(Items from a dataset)
========================================================================
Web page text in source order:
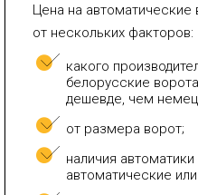
Цена на автоматические
от нескольких факторов:
какого
белорусские
дешевде, чем
от размера ворот;
наличия
автоматические
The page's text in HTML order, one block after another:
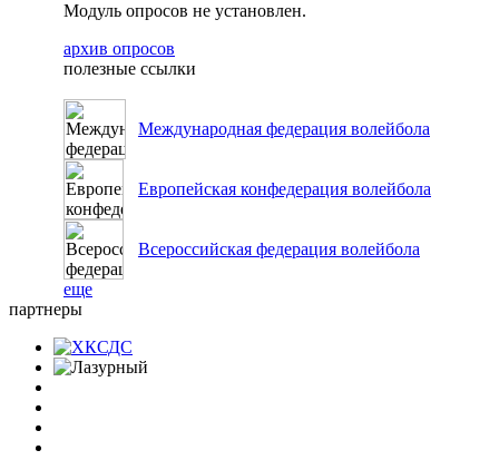
Модуль опросов не установлен.
архив опросов
полезные ссылки
Международная федерация волейбола
Европейская конфедерация волейбола
Всероссийская федерация волейбола
еще
партнеры
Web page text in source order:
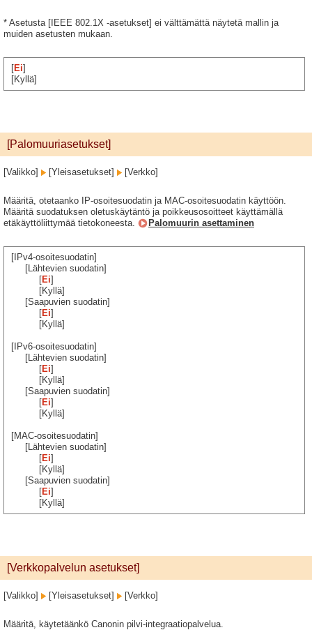
* Asetusta [IEEE 802.1X -asetukset] ei välttämättä näytetä mallin ja
muiden asetusten mukaan.
[Ei]
[Kyllä]
[Palomuuriasetukset]
[Valikko] [Yleisasetukset] [Verkko]
Määritä, otetaanko IP-osoitesuodatin ja MAC-osoitesuodatin käyttöön.
Määritä suodatuksen oletuskäytäntö ja poikkeusosoitteet käyttämällä
etäkäyttöliittymää tietokoneesta.
Palomuurin asettaminen
[IPv4-osoitesuodatin]
[Lähtevien suodatin]
[Ei]
[Kyllä]
[Saapuvien suodatin]
[Ei]
[Kyllä]
[IPv6-osoitesuodatin]
[Lähtevien suodatin]
[Ei]
[Kyllä]
[Saapuvien suodatin]
[Ei]
[Kyllä]
[MAC-osoitesuodatin]
[Lähtevien suodatin]
[Ei]
[Kyllä]
[Saapuvien suodatin]
[Ei]
[Kyllä]
[Verkkopalvelun asetukset]
[Valikko] [Yleisasetukset] [Verkko]
Määritä, käytetäänkö Canonin pilvi-integraatiopalvelua.
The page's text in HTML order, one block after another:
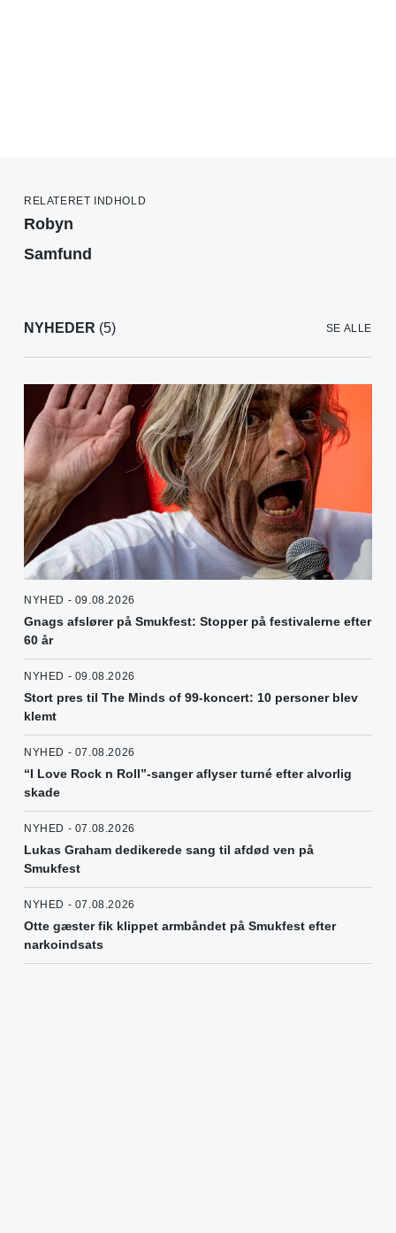
RELATERET INDHOLD
Robyn
Samfund
NYHEDER (5) SE ALLE
NYHED - 09.08.2026
Gnags afslører på Smukfest: Stopper på festivalerne efter
60 år
NYHED - 09.08.2026
Stort pres til The Minds of 99-koncert: 10 personer blev
klemt
NYHED - 07.08.2026
“I Love Rock n Roll”-sanger aflyser turné efter alvorlig
skade
NYHED - 07.08.2026
Lukas Graham dedikerede sang til afdød ven på
Smukfest
NYHED - 07.08.2026
Otte gæster fik klippet armbåndet på Smukfest efter
narkoindsats
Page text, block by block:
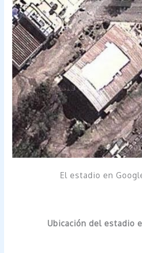
El estadio en
Ubicación del estadio
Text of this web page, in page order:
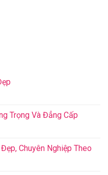
Trọng Và Đẳng Cấp
Chuyên Nghiệp Theo
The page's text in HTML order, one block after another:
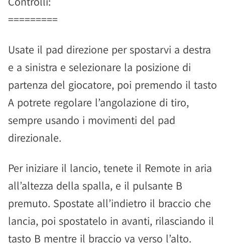
=========
Usate il pad direzione per spostarvi a destra
e a sinistra e selezionare la posizione di
partenza del giocatore, poi premendo il tasto
A potrete regolare l’angolazione di tiro,
sempre usando i movimenti del pad
direzionale.
Per iniziare il lancio, tenete il Remote in aria
all’altezza della spalla, e il pulsante B
premuto. Spostate all’indietro il braccio che
lancia, poi spostatelo in avanti, rilasciando il
tasto B mentre il braccio va verso l’alto.
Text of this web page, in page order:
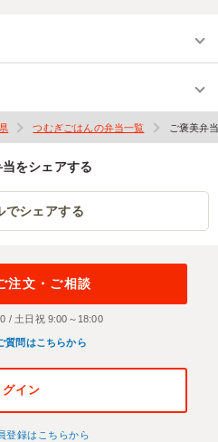
つむぎごはんの弁当一覧 ご褒美弁
当をシェアする
でシェアする
注文・ご相談
/ 土日祝 9:00～18:00
質問はこちらから
グイン
登録はこちらから
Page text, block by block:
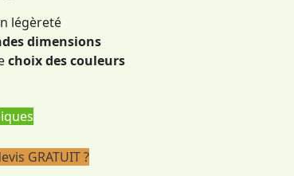
légèreté
dimensions
choix des couleurs
GRATUIT ?
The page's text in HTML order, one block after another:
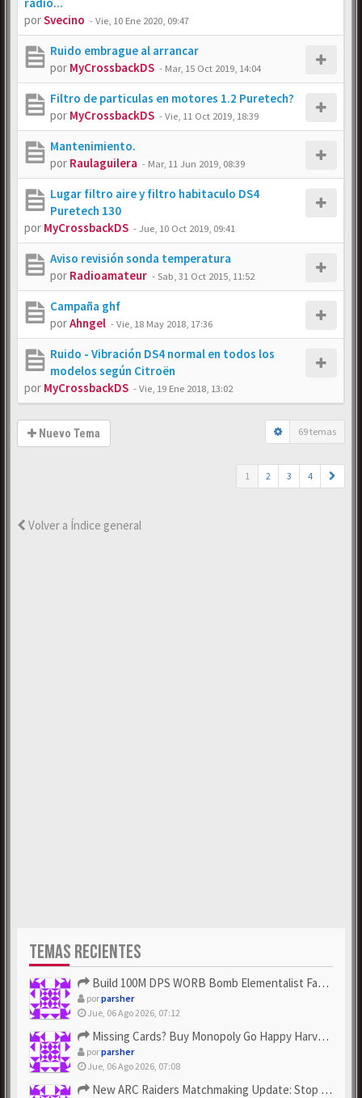
porSvecino -Vie, 10 Ene 2020, 09:47
Ruido embrague al arrancar
por MyCrossbackDS - Mar, 15 Oct 2019, 14:04
Filtro de particulas en motores 1.2 Puretech?
por MyCrossbackDS -Vie, 11 Oct 2019, 18:39
Mantenimiento.
por Raulaguilera - Mar, 11 Jun 2019, 08:39
Lugar filtro aire y filtro habitaculo DS4
Puretech 130
por MyCrossbackDS -Jue, 10 Oct 2019, 09:41
Aviso revisión sonda temperatura
por Radioamateur -Sab, 31 Oct 2015, 11:52
Campaña ghf
porAhngel -Vie, 18 May 2018, 17:36
Ruido - Vibración DS4 normal en todos los
modelos según Citroën
por MyCrossbackDS -Vie, 19 Ene 2018, 13:02
Nuevo Tema 69 temas
1 2 3 4
Volver a Índice general
TEMAS RECIENTES
Build 100M DPS WORB Bomb Elementalist Fast - Grab POE Curren...
porparsher
Jue, 06 Ago 2026, 07:12
Missing Cards? Buy Monopoly Go Happy Harvest with Looney Tun...
porparsher
Jue, 06 Ago 2026, 07:08
New ARC Raiders Matchmaking Update: Stop Failed - Grab Bluep...
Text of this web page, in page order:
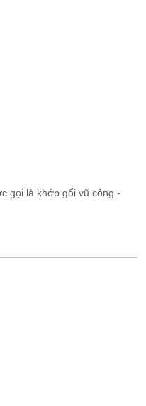
gọi là khớp gối vũ công -
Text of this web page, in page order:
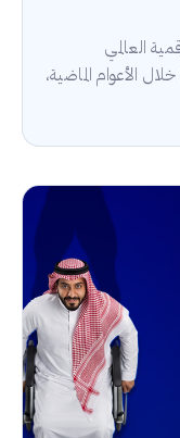
العالمي
الأعوام الماضية،
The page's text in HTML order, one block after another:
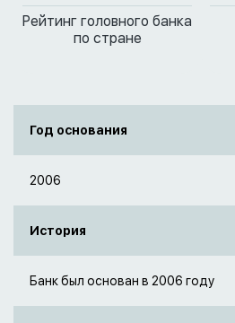
Рейтинг головного банка
по стране
Год основания
2006
История
Банк был основан в 2006 году
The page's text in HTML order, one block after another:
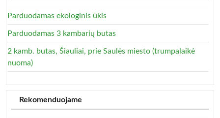
Parduodamas ekologinis ūkis
Parduodamas 3 kambarių butas
2 kamb. butas, Šiauliai, prie Saulės miesto (trumpalaikė
nuoma)
Rekomenduojame
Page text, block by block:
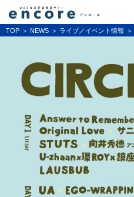
TOP NEWS ライブ／イベント情報
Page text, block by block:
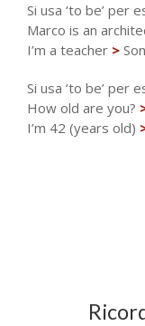
Si usa ‘to be’ per
Marco is an
I’m a teacher >
Si usa ‘to be’ per
How old are you?
I’m 42 (years old)
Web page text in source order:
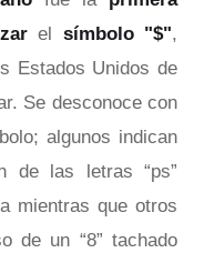
el símbolo "$",
Estados Unidos de
Se desconoce con
algunos indican
de las letras “ps”
mientras que otros
de un “8” tachado
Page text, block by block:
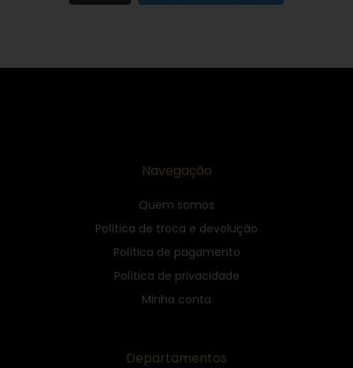
Navegação
Quem somos
Política de troca e devolução
Política de pagamento
Política de privacidade
Minha conta
Departamentos
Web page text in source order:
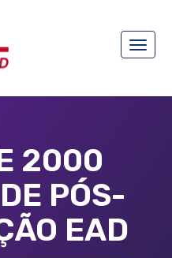
Toggle
2000
PÓS-
EAD
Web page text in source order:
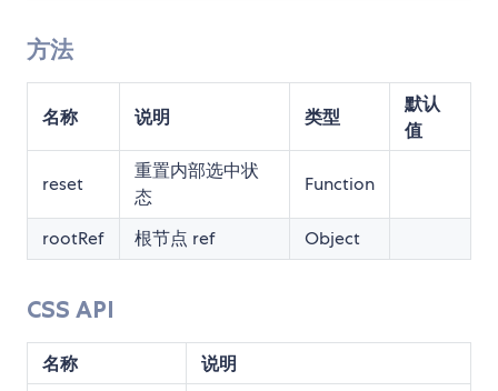
方法
名称 说明 类型
默认
值
reset
重置内部选中状
态
Function
rootRef 根节点 ref Object
CSS API
名称 说明
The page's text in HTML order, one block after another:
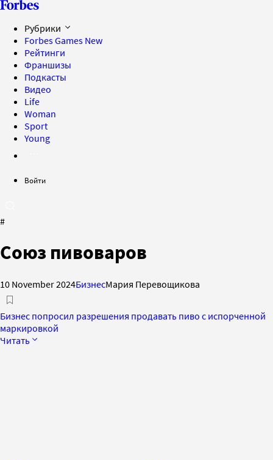
Рубрики
Forbes Games New
Рейтинги
Франшизы
Подкасты
Видео
Life
Woman
Sport
Young
Войти
#
Союз пивоваров
10 November 2024БизнесМария Перевощикова
Бизнес попросил разрешения продавать пиво с испорченной
маркировкой
Читать
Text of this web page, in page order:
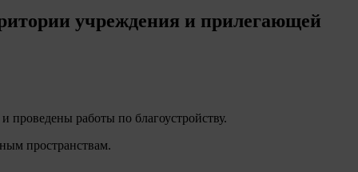
учреждения и прилегающей
работы по благоустройству.
пространствам.
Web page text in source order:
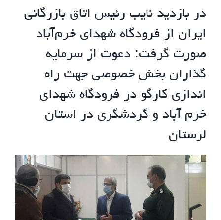
در بازدید نایب رئیس اتاق بازرگانی
ایران از فرودگاه شهدای خرم‌آباد
صورت گرفت: دعوت از سرمایه
گذاران بخش خصوصی جهت راه
اندازی کارگو در فرودگاه شهدای
خرم آباد و گردشگری در استان
لرستان
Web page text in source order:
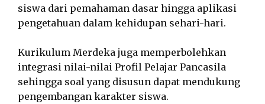
siswa dari pemahaman dasar hingga aplikasi
pengetahuan dalam kehidupan sehari-hari.
Kurikulum Merdeka juga memperbolehkan
integrasi nilai-nilai Profil Pelajar Pancasila
sehingga soal yang disusun dapat mendukung
pengembangan karakter siswa.
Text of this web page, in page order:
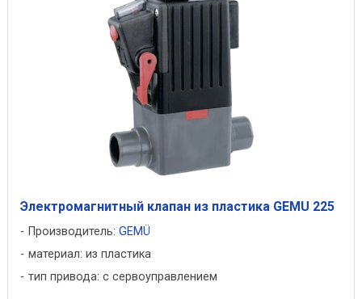
Электромагнитный клапан из пластика GEMU 225
Производитель: GEMÜ
материал: из пластика
тип привода: с сервоуправлением
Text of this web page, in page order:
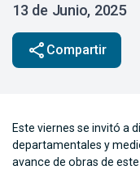
13 de Junio, 2025
share Compartir
Este viernes se invitó a
departamentales y
avance de obras de
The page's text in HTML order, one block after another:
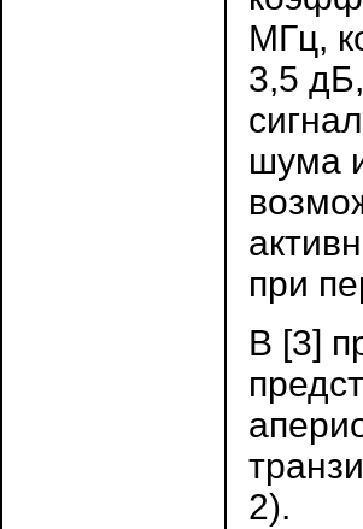
МГц,
3,5
шума
при
В [3]
2).
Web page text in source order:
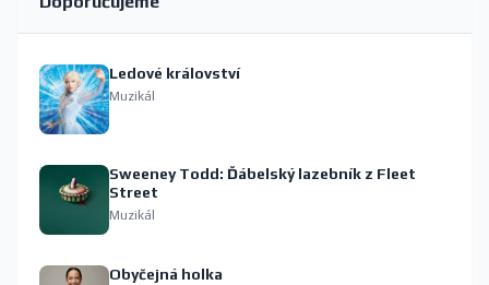
Ledové království
Muzikál
Sweeney Todd: Ďábelský lazebník z Fleet
Street
Muzikál
Obyčejná holka
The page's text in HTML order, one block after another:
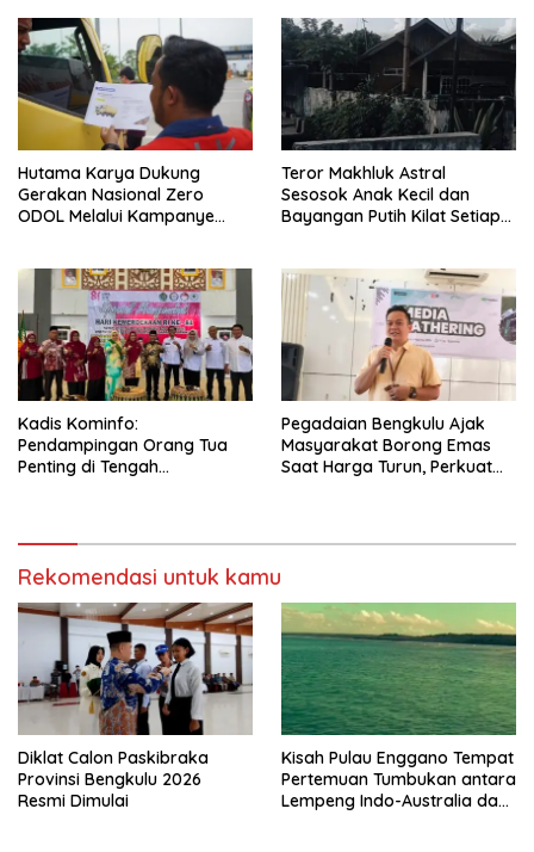
Terjadi Pelepasan Energi
Mendadak Potensi Gempa
8.4 SR dan Picu Tsunami 15
Meter
Hutama Karya Dukung
Gerakan Nasional Zero
ODOL Melalui Kampanye
Teror Makhluk Astral
Sesosok Anak Kecil dan
Bayangan Putih Kilat Setiap
Kadis Kominfo:
Pendampingan Orang Tua
Penting di Tengah
Pegadaian Bengkulu Ajak
Masyarakat Borong Emas
Saat Harga Turun, Perkuat
Rekomendasi untuk kamu
Diklat Calon Paskibraka
Provinsi Bengkulu 2026
Resmi Dimulai
Kisah Pulau Enggano Tempat
Pertemuan Tumbukan antara
Lempeng Indo-Australia dan
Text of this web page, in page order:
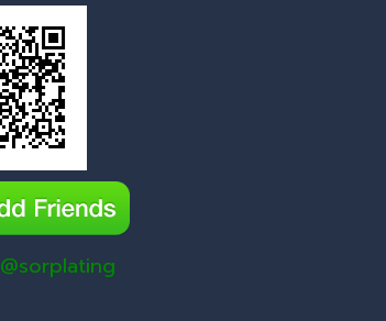
@sorplating
========================================================================
> [What this task involves]
Repeat the data above exactly, images excluded.

> [Response for this exercise]
Web page text in source order:
Цена на автоматические
от нескольких факторов:
какого
белорусские
дешевде, чем
от размера ворот;
наличия
автоматические
The page's text in HTML order, one block after another:
Модуль опросов не установлен.
архив опросов
полезные ссылки
Международная федерация волейбола
Европейская конфедерация волейбола
Всероссийская федерация волейбола
еще
партнеры
Web page text in source order:
* Asetusta [IEEE 802.1X -asetukset] ei välttämättä näytetä mallin ja
muiden asetusten mukaan.
[Ei]
[Kyllä]
[Palomuuriasetukset]
[Valikko] [Yleisasetukset] [Verkko]
Määritä, otetaanko IP-osoitesuodatin ja MAC-osoitesuodatin käyttöön.
Määritä suodatuksen oletuskäytäntö ja poikkeusosoitteet käyttämällä
etäkäyttöliittymää tietokoneesta.
Palomuurin asettaminen
[IPv4-osoitesuodatin]
[Lähtevien suodatin]
[Ei]
[Kyllä]
[Saapuvien suodatin]
[Ei]
[Kyllä]
[IPv6-osoitesuodatin]
[Lähtevien suodatin]
[Ei]
[Kyllä]
[Saapuvien suodatin]
[Ei]
[Kyllä]
[MAC-osoitesuodatin]
[Lähtevien suodatin]
[Ei]
[Kyllä]
[Saapuvien suodatin]
[Ei]
[Kyllä]
[Verkkopalvelun asetukset]
[Valikko] [Yleisasetukset] [Verkko]
Määritä, käytetäänkö Canonin pilvi-integraatiopalvelua.
The page's text in HTML order, one block after another:
RELATERET INDHOLD
Robyn
Samfund
NYHEDER (5) SE ALLE
NYHED - 09.08.2026
Gnags afslører på Smukfest: Stopper på festivalerne efter
60 år
NYHED - 09.08.2026
Stort pres til The Minds of 99-koncert: 10 personer blev
klemt
NYHED - 07.08.2026
“I Love Rock n Roll”-sanger aflyser turné efter alvorlig
skade
NYHED - 07.08.2026
Lukas Graham dedikerede sang til afdød ven på
Smukfest
NYHED - 07.08.2026
Otte gæster fik klippet armbåndet på Smukfest efter
narkoindsats
Page text, block by block:
El estadio en
Ubicación del estadio
Text of this web page, in page order:
Trọng Và Đẳng Cấp
Chuyên Nghiệp Theo
The page's text in HTML order, one block after another:
=========
Usate il pad direzione per spostarvi a destra
e a sinistra e selezionare la posizione di
partenza del giocatore, poi premendo il tasto
A potrete regolare l’angolazione di tiro,
sempre usando i movimenti del pad
direzionale.
Per iniziare il lancio, tenete il Remote in aria
all’altezza della spalla, e il pulsante B
premuto. Spostate all’indietro il braccio che
lancia, poi spostatelo in avanti, rilasciando il
tasto B mentre il braccio va verso l’alto.
Text of this web page, in page order:
つむぎごはんの弁当一覧 ご褒美弁
当をシェアする
でシェアする
注文・ご相談
/ 土日祝 9:00～18:00
質問はこちらから
グイン
登録はこちらから
Page text, block by block:
légèreté
dimensions
choix des couleurs
GRATUIT ?
The page's text in HTML order, one block after another:
porSvecino -Vie, 10 Ene 2020, 09:47
Ruido embrague al arrancar
por MyCrossbackDS - Mar, 15 Oct 2019, 14:04
Filtro de particulas en motores 1.2 Puretech?
por MyCrossbackDS -Vie, 11 Oct 2019, 18:39
Mantenimiento.
por Raulaguilera - Mar, 11 Jun 2019, 08:39
Lugar filtro aire y filtro habitaculo DS4
Puretech 130
por MyCrossbackDS -Jue, 10 Oct 2019, 09:41
Aviso revisión sonda temperatura
por Radioamateur -Sab, 31 Oct 2015, 11:52
Campaña ghf
porAhngel -Vie, 18 May 2018, 17:36
Ruido - Vibración DS4 normal en todos los
modelos según Citroën
por MyCrossbackDS -Vie, 19 Ene 2018, 13:02
Nuevo Tema 69 temas
1 2 3 4
Volver a Índice general
TEMAS RECIENTES
Build 100M DPS WORB Bomb Elementalist Fast - Grab POE Curren...
porparsher
Jue, 06 Ago 2026, 07:12
Missing Cards? Buy Monopoly Go Happy Harvest with Looney Tun...
porparsher
Jue, 06 Ago 2026, 07:08
New ARC Raiders Matchmaking Update: Stop Failed - Grab Bluep...
Text of this web page, in page order:
gọi là khớp gối vũ công -
Text of this web page, in page order:
العالمي
الأعوام الماضية،
The page's text in HTML order, one block after another:
Рейтинг головного банка
по стране
Год основания
2006
История
Банк был основан в 2006 году
The page's text in HTML order, one block after another:
Parduodamas ekologinis ūkis
Parduodamas 3 kambarių butas
2 kamb. butas, Šiauliai, prie Saulės miesto (trumpalaikė
nuoma)
Rekomenduojame
Page text, block by block:
TOP NEWS ライブ／イベント情報
Page text, block by block:
Si usa ‘to be’ per
Marco is an
I’m a teacher >
Si usa ‘to be’ per
How old are you?
I’m 42 (years old)
Web page text in source order:
el símbolo "$",
Estados Unidos de
Se desconoce con
algunos indican
de las letras “ps”
mientras que otros
de un “8” tachado
Page text, block by block:
Navegação
Quem somos
Política de troca e devolução
Política de pagamento
Política de privacidade
Minha conta
Departamentos
Web page text in source order:
Toggle
2000
PÓS-
EAD
Web page text in source order:
方法
名称 说明 类型
默认
值
reset
重置内部选中状
态
Function
rootRef 根节点 ref Object
CSS API
名称 说明
The page's text in HTML order, one block after another:
Рубрики
Forbes Games New
Рейтинги
Франшизы
Подкасты
Видео
Life
Woman
Sport
Young
Войти
#
Союз пивоваров
10 November 2024БизнесМария Перевощикова
Бизнес попросил разрешения продавать пиво с испорченной
маркировкой
Читать
Text of this web page, in page order:
учреждения и прилегающей
работы по благоустройству.
пространствам.
Web page text in source order:
در بازدید نایب رئیس اتاق بازرگانی
ایران از فرودگاه شهدای خرم‌آباد
صورت گرفت: دعوت از سرمایه
گذاران بخش خصوصی جهت راه
اندازی کارگو در فرودگاه شهدای
خرم آباد و گردشگری در استان
لرستان
Web page text in source order:
siswa dari pemahaman dasar hingga aplikasi
pengetahuan dalam kehidupan sehari-hari.
Kurikulum Merdeka juga memperbolehkan
integrasi nilai-nilai Profil Pelajar Pancasila
sehingga soal yang disusun dapat mendukung
pengembangan karakter siswa.
Text of this web page, in page order:
Электромагнитный клапан из пластика GEMU 225
Производитель: GEMÜ
материал: из пластика
тип привода: с сервоуправлением
Text of this web page, in page order:
13 de Junio, 2025
share Compartir
Este viernes se invitó a
departamentales y
avance de obras de
The page's text in HTML order, one block after another:
МГц,
3,5
шума
при
В [3]
2).
Web page text in source order:
Ledové království
Muzikál
Sweeney Todd: Ďábelský lazebník z Fleet
Street
Muzikál
Obyčejná holka
The page's text in HTML order, one block after another:
Terjadi Pelepasan Energi
Mendadak Potensi Gempa
8.4 SR dan Picu Tsunami 15
Meter
Hutama Karya Dukung
Gerakan Nasional Zero
ODOL Melalui Kampanye
Teror Makhluk Astral
Sesosok Anak Kecil dan
Bayangan Putih Kilat Setiap
Kadis Kominfo:
Pendampingan Orang Tua
Penting di Tengah
Pegadaian Bengkulu Ajak
Masyarakat Borong Emas
Saat Harga Turun, Perkuat
Rekomendasi untuk kamu
Diklat Calon Paskibraka
Provinsi Bengkulu 2026
Resmi Dimulai
Kisah Pulau Enggano Tempat
Pertemuan Tumbukan antara
Lempeng Indo-Australia dan
Text of this web page, in page order:
@sorplating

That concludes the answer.